▶ PROBLEM TO SOLVE:
Omit every picture and return the rest of the data unaltered.

▶ STORED DATA:
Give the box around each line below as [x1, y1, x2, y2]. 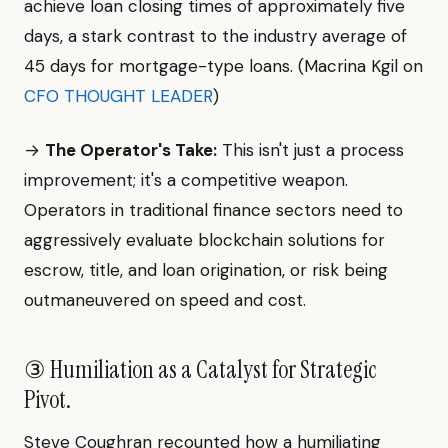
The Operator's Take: [45, 139, 217, 161]
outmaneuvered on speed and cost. [24, 289, 306, 311]
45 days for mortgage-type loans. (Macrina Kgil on [24, 55, 423, 77]
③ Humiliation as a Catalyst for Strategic [24, 354, 376, 385]
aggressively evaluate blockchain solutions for [24, 229, 385, 251]
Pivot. [24, 384, 71, 415]
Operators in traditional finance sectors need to [24, 199, 403, 221]
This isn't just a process [217, 139, 404, 161]
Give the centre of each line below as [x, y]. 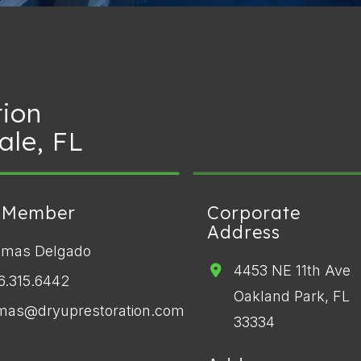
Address [244, 232]
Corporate [254, 213]
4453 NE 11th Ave [292, 270]
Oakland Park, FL [291, 296]
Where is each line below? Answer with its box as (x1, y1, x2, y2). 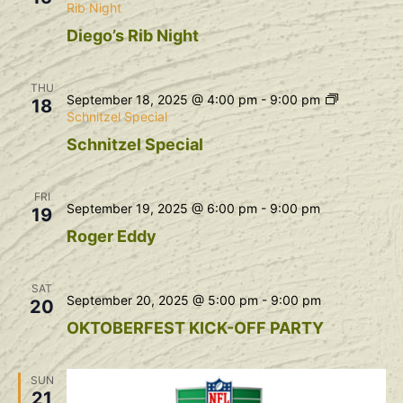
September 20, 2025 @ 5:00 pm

▶ ANSWER SPACE:
Give the box around each line below as [x1, y1, x2, y2]. 
The Operator's Take: [45, 139, 217, 161]
outmaneuvered on speed and cost. [24, 289, 306, 311]
45 days for mortgage-type loans. (Macrina Kgil on [24, 55, 423, 77]
③ Humiliation as a Catalyst for Strategic [24, 354, 376, 385]
aggressively evaluate blockchain solutions for [24, 229, 385, 251]
Pivot. [24, 384, 71, 415]
Operators in traditional finance sectors need to [24, 199, 403, 221]
This isn't just a process [217, 139, 404, 161]
Give the centre of each line below as [x, y]. 
Address [244, 232]
Corporate [254, 213]
4453 NE 11th Ave [292, 270]
Oakland Park, FL [291, 296]
Where is each line below? Answer with its box as (x1, y1, x2, y2). 
September 20, 2025 @ 5:00 pm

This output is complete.